# If the Hornets could have any player...



## BlueBaron (May 11, 2003)

Who would you want?

I would have to say Kevin Garnett. Could you imagine how good we would be with KG? Jason Kidd wouldn't be bad either...


----------



## spinarooni85 (Aug 12, 2003)

either t-mac, vince carter, kg, or ricky davis again!!!


----------



## texan (Jul 10, 2003)

kg to go along with mash and davis. he plays more their style than duncan and neither are 3pt shooters


----------



## luciano (Aug 16, 2002)

For starters, you would want someone that fills a hole. The major problem that I see with our team is the lack of a decent, tall SG, so you would have to go with T-Mac.

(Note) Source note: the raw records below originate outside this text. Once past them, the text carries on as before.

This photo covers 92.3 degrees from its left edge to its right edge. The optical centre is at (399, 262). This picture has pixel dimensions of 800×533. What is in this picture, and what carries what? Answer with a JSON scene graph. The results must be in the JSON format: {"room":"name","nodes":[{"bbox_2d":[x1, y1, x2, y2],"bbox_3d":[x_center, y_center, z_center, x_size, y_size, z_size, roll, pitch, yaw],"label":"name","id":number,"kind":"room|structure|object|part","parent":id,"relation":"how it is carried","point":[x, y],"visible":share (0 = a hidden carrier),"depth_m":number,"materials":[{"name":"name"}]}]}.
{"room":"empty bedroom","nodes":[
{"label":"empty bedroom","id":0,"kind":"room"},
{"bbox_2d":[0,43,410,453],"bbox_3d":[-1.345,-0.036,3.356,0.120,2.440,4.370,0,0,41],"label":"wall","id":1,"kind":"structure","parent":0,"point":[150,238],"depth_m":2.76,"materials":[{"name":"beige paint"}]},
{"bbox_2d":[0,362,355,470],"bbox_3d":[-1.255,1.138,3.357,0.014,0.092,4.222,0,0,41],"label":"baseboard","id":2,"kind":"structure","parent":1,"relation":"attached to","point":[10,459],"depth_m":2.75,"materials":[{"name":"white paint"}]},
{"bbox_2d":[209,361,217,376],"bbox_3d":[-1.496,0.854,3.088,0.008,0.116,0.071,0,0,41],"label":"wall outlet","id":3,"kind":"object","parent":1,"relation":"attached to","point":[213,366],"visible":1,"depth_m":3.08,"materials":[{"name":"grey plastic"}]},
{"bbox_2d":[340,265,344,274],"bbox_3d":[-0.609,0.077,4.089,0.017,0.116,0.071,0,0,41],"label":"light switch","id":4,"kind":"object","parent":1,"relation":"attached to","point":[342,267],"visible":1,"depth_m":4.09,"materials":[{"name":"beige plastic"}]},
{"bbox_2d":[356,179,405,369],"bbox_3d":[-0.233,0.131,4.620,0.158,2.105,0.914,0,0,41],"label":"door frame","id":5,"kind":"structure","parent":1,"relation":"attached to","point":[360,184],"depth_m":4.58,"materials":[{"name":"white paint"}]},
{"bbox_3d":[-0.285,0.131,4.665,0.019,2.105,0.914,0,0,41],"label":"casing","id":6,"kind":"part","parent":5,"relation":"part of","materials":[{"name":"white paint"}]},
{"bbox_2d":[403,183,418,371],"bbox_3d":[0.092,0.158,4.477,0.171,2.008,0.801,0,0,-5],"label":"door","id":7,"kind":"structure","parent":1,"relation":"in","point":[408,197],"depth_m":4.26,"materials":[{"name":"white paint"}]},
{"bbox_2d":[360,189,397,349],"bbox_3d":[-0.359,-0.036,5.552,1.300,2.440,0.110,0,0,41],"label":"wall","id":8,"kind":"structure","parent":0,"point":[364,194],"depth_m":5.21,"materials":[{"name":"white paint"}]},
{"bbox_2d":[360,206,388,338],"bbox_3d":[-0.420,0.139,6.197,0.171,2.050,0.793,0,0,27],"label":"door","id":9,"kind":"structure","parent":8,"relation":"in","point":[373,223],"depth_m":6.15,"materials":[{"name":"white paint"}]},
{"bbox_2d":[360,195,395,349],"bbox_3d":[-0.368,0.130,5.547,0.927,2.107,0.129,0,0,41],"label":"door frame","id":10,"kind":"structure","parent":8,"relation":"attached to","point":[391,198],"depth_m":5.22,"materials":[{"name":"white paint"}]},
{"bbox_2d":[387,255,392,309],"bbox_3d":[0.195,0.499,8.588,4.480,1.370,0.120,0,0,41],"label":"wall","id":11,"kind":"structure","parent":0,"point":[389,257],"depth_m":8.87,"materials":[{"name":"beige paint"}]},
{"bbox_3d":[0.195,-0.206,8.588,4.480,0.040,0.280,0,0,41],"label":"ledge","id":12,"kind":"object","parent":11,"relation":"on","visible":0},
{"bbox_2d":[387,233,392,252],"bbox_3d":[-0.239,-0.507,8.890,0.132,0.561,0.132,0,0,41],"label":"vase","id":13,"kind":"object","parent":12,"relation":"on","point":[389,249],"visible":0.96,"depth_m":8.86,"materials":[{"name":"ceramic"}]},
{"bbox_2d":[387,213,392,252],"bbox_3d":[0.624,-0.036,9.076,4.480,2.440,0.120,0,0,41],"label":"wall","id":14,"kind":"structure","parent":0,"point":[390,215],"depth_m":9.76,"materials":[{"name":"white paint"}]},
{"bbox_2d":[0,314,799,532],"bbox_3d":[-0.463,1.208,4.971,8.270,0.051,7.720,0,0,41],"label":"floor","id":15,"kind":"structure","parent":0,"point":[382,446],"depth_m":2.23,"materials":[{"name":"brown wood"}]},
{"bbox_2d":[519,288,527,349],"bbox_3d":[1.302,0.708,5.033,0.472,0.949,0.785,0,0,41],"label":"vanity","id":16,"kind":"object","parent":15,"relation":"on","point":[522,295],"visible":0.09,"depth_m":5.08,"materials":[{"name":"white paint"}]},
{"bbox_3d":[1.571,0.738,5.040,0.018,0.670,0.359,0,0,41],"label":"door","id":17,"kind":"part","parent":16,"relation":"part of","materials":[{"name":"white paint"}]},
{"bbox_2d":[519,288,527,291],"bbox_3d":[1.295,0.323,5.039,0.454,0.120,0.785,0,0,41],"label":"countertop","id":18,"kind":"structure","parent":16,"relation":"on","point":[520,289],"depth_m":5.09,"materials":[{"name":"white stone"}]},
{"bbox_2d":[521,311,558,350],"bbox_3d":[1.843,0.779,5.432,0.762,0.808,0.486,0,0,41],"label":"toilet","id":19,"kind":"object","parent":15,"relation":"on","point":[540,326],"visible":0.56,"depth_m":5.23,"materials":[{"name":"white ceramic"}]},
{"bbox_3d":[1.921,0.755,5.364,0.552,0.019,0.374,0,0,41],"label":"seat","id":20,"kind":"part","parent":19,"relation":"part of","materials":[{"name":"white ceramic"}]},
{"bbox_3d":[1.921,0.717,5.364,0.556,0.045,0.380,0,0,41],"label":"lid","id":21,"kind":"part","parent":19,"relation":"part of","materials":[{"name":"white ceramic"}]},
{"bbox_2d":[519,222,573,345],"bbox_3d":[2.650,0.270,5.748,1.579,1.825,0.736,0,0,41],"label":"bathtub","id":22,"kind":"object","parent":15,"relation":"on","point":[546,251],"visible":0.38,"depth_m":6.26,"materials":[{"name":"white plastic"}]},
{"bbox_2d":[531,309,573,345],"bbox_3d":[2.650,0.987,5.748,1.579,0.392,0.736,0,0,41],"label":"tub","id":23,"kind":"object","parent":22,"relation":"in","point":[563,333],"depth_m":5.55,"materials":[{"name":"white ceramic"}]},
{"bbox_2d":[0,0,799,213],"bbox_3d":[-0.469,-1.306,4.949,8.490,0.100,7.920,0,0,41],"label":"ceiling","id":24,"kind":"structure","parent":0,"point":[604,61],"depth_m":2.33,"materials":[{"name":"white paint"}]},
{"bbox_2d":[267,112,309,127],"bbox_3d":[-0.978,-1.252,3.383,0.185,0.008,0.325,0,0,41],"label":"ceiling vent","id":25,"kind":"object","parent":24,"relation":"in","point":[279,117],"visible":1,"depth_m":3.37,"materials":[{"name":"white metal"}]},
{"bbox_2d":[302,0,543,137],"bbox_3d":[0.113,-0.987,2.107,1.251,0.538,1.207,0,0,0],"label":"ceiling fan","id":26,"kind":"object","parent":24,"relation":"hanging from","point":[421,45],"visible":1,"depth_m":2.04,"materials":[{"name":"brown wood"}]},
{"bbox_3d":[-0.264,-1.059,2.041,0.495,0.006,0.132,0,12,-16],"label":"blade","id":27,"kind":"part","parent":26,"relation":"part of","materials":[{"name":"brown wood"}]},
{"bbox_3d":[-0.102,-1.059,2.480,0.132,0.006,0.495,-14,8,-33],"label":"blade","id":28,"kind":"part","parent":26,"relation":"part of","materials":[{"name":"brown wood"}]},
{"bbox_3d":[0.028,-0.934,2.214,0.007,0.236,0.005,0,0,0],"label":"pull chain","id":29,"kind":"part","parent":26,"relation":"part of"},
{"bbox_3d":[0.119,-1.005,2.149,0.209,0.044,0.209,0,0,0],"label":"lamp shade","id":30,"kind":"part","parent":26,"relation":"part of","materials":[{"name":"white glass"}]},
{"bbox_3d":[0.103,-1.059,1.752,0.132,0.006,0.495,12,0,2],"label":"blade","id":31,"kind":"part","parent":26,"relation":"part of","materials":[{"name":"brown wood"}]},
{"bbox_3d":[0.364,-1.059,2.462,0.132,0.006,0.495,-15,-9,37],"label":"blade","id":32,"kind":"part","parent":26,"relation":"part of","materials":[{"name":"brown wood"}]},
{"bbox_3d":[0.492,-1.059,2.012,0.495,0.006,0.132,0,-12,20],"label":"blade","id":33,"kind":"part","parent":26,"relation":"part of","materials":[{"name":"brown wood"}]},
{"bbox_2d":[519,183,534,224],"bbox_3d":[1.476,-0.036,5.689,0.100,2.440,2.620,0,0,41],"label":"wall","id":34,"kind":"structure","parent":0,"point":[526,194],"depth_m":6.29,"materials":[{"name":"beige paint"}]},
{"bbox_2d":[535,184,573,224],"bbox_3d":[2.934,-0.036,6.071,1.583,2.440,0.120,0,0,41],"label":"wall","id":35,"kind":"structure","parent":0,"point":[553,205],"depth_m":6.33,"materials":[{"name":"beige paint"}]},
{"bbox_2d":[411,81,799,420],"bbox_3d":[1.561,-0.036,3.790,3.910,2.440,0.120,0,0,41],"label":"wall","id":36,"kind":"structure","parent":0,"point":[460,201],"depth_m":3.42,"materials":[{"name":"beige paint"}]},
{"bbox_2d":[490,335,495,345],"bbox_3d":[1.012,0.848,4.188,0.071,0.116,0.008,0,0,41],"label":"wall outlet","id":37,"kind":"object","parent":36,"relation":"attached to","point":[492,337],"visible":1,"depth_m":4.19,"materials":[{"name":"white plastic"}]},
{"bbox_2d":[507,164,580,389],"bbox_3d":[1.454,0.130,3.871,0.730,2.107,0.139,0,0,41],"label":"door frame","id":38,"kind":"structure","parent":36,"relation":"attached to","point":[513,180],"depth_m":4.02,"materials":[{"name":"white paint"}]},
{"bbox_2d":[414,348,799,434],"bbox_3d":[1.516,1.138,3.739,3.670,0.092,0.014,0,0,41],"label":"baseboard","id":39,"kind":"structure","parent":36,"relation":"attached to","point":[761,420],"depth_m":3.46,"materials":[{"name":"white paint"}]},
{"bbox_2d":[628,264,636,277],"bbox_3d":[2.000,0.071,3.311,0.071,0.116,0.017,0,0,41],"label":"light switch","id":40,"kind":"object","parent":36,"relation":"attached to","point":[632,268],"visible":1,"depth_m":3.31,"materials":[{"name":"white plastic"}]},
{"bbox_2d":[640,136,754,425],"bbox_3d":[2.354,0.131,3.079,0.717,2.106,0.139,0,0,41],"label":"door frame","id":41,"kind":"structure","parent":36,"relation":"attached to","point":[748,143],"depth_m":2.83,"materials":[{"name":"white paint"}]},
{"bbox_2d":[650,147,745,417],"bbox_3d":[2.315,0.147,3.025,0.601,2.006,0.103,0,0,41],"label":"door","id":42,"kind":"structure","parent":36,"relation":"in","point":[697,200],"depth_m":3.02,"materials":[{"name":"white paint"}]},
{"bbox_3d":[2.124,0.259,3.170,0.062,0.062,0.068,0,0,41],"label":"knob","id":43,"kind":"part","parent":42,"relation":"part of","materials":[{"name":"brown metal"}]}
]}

That being said, it'd be hard to go past Shaquille.


----------



## BlueBaron (May 11, 2003)

> Originally posted by <b>luciano</b>!
> For starters, you would want someone that fills a whole. The major problem that I see with our team is the lack of a decent, tall SG, so you would have to go with T-Mac.
> 
> That being said, it'd be hard to go past Shaquille.


Sure, T-Mac would be nice as well but I think we need a dominant PF just as bad as a great (and tall  ) SG.


----------



## spinarooni85 (Aug 12, 2003)

yet it's only a dream!!!! 


but tmac will be a free agent soon!


----------



## DownUnderWonder (May 27, 2003)

I think if the Hornets had Amare, a solid 2nd-3rd option with a good rebounding sense, that would be off the hook. He would compliment Magloire and Mashburn perfectly...


----------



## HORNETSFAN (Jun 11, 2002)

TMac!


----------



## Ben1 (May 20, 2003)

KG or T-Mac will be just nice for Hornets.


----------



## BlueBaron (May 11, 2003)

> Originally posted by <b>Ben</b>!
> KG or T-Mac will be just nice for Hornets.


I totally agree... but I'd still rather have KG.


----------